Is my own inflation different?

Very likely, inflation figures are calculated using a notional ‘basket’ of goods and services and you’re unlikely to buy the same ones in the same proportion. For example, if you travel extensively you’ve probably been hit far harder by rising prices than someone who doesn’t. You can estimate how inflation affects you using the ONS personal inflation calculator ONS personal inflation calculator.

Perhaps the most interesting (and maybe worrying) thing at the moment is just how mixed views on where inflation will go next are.

What does the Bank of England say?

The Bank of England prediction seems to be CPI inflation of significantly above 2% in the ‘near term’, but eventually falling below 2% once the impact of the VAT rise and weak pound wane.

What do the experts say?

Fidelity Investments has gathered the opinions of several leading fund managers as follows:

Neil Woodford, Head of Investment at Invesco: "My view at the moment is we will see a pick-up in inflation. There are a number of factors that will automatically move inflation up in the early part of 2010. However, I believe the greater challenge is in medium term deflation. I think this inflation will subside and the underlying economy will not create the circumstances where that short-term blip in RPI will be reflected in structurally higher inflation in the economy."

Trevor Greetham, Director of Asset Allocation at Fidelity International: "The outlook for equities in 2010 is much better than we have seen in quite a few years. We have seen a pickup in global growth lead indicators coming at a time when there is quite substantial spare capacity in the economy. So any upturn in inflation ought to be fairly limited, policy should stay loose, and this combination of strengthening growth and loose policy means this is generally a good stage in the economy for stocks."

Richard Woolnough, Fund Manager at M&G: "In the short term there will be an inflation blip but in the long term we are very much in low deflation for a long time, but that's good deflation not bad deflation. As long as you believe free trade is going to be good, as long as you believe in technology improvements and competition, then over time it is a deflationary world, not an inflationary world. Compared to other bond fund managers we are quite relaxed about the inflation outlook, we do not think it is going to be a threat to bonds or to equities."

Hugh Young, Managing Director at Aberdeen Asset Management Asia: "Looking at Asia and emerging markets, central banks are starting to talk about the prospects of inflation. We have seen measures taken by Australia who were early off the blocks, bumping interest rates up to combat potential inflation. At the same time, we have got certain countries like Japan that are still in a deflationary mode.
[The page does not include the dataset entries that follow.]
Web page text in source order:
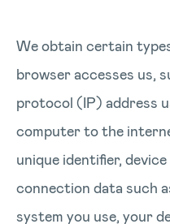
We obtain certain
browser accesses us,
protocol (IP) address
computer to the
unique identifier,
connection data such
system you use, your
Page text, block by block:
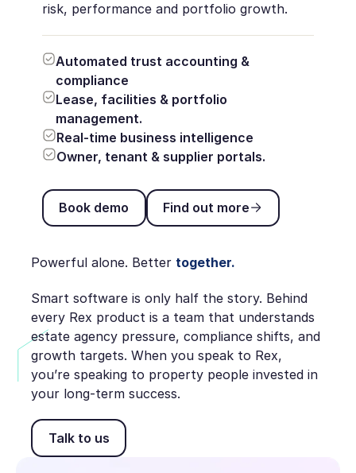
risk, performance and portfolio growth.
Automated trust accounting &
compliance
Lease, facilities & portfolio
management.
Real-time business intelligence
Owner, tenant & supplier portals.
Book demo
Book demo
Find out more
Find out more
Powerful alone. Better together.
Smart software is only half the story. Behind
every Rex product is a team that understands
estate agency pressure, compliance shifts, and
growth targets. When you speak to Rex,
you’re speaking to property people invested in
your long-term success.
Talk to us
Talk to us
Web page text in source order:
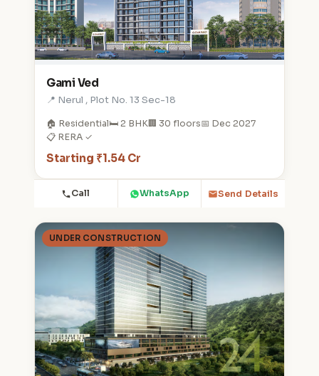
Gami Ved
📍 Nerul , Plot No. 13 Sec-18
🏠 Residential🛏️ 2 BHK🏢 30 floors📅 Dec 2027
📋 RERA ✓
Starting ₹1.54 Cr
Call WhatsApp Send Details
UNDER CONSTRUCTION
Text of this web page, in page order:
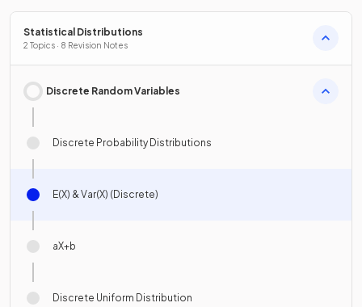
Statistical Distributions
2 Topics · 8 Revision Notes
Discrete Random Variables
Discrete Probability Distributions
E(X) & Var(X) (Discrete)
aX+b
Discrete Uniform Distribution
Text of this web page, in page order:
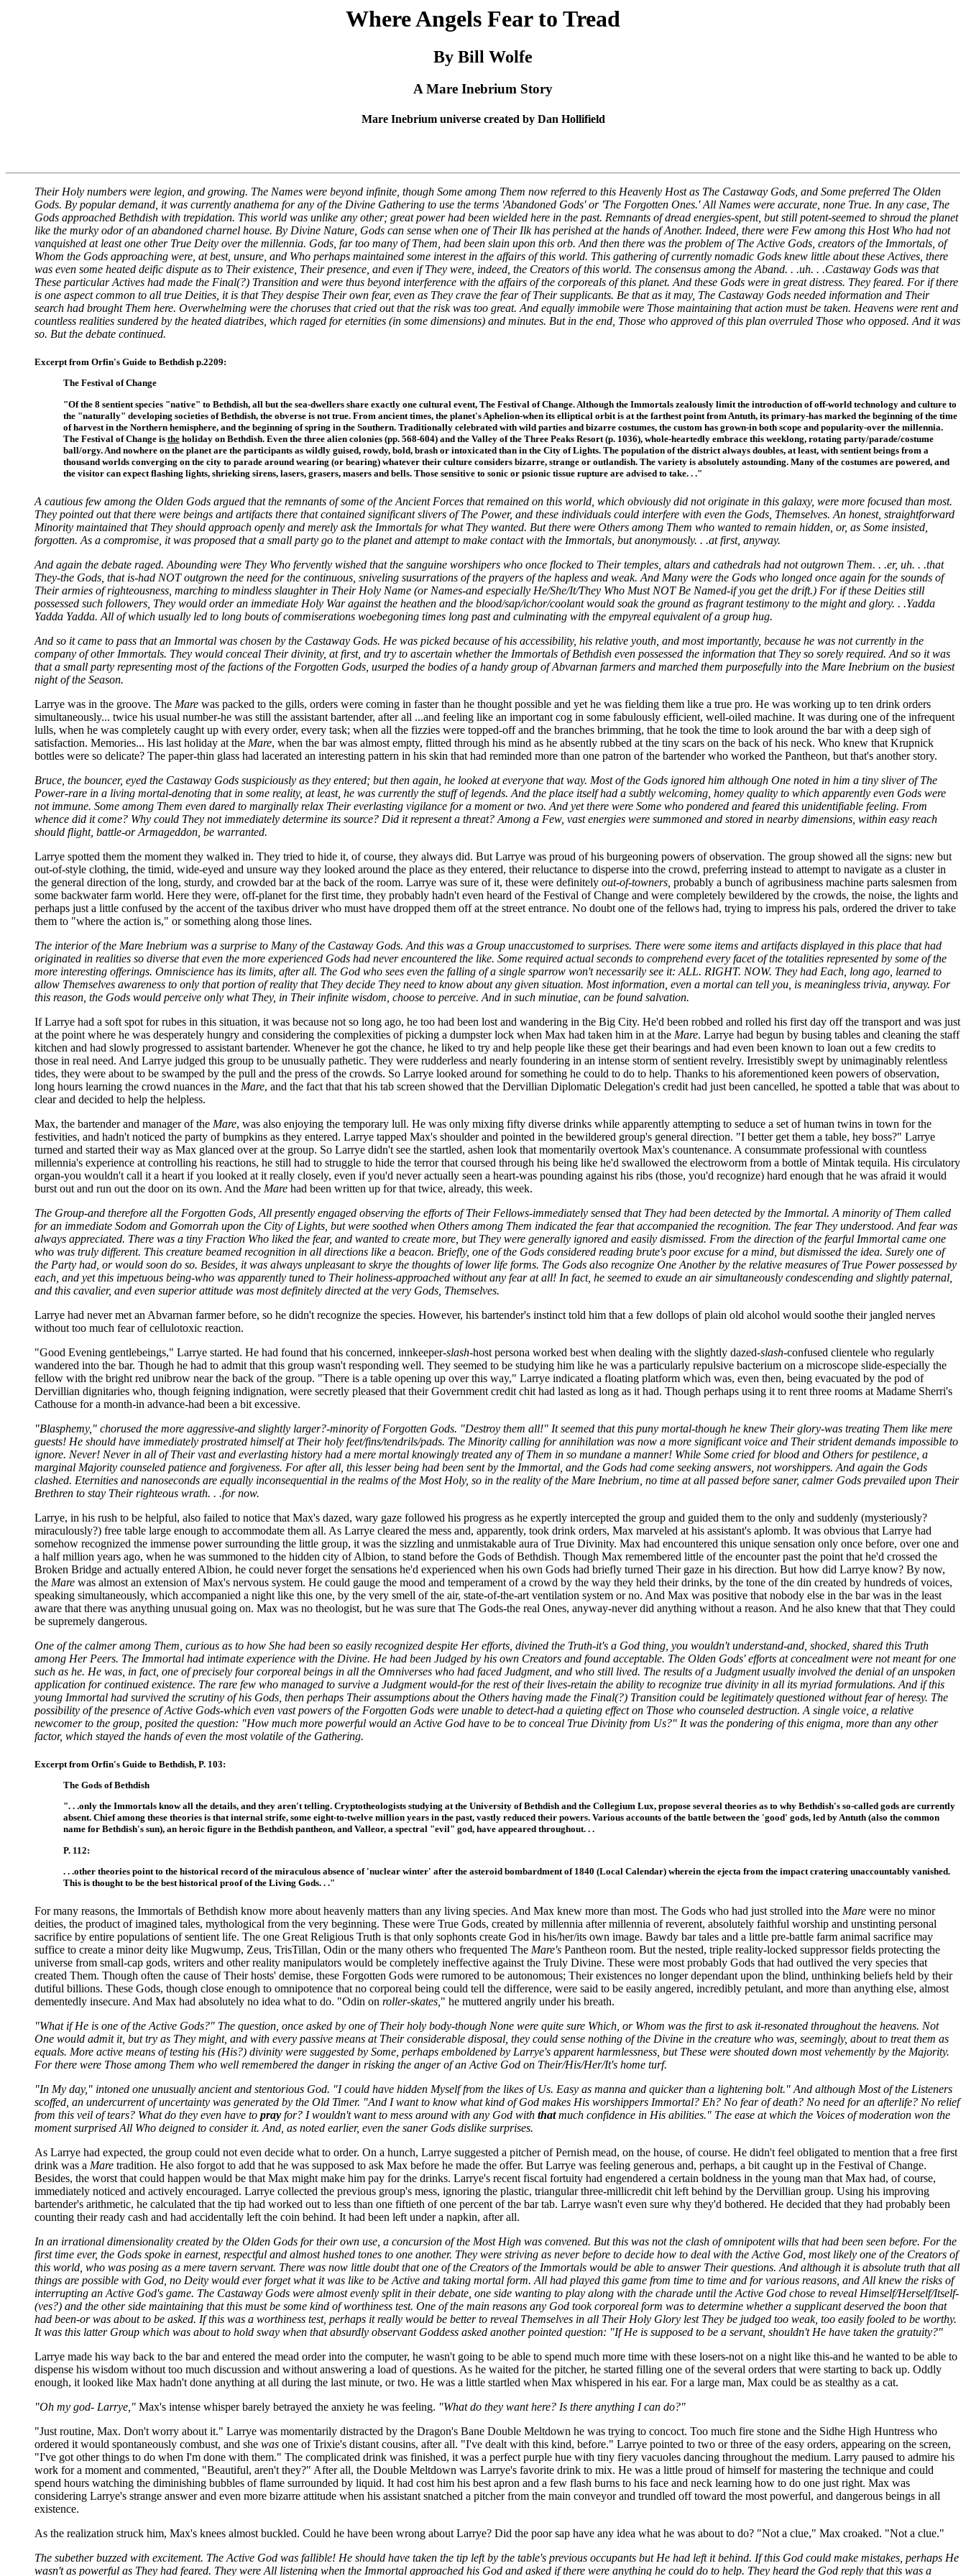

Things could go either way at the moment but I think we are more concerned about inflation rather than deflation."

Evy Hambro, Co-head of BlackRock Natural Resources Team and Fund Manager, BlackRock Gold & General fund: "A lot of it comes down to what governments are going to do with their fiscal plans, especially in the developed world. If governments resist temptation to bring these plans to an end early, my guess would be that inflation is going to be a greater threat than deflation. It really depends on what governments do with their plans that were designed to restart the global economy."

Conclusion

So the consensus, if there is one, seems to be higher inflation now but lower, or even negative inflation (deflation) in future. Deflation is no bad thing if it’s simply the result of companies increasing efficiency to cut costs (ignoring the moral issues of outsourcing to cheap third world labour), but if it’s due to prices falling in response to economic decline and us all spending too little it can become a big problem and stifle growth – Japan being a prime example.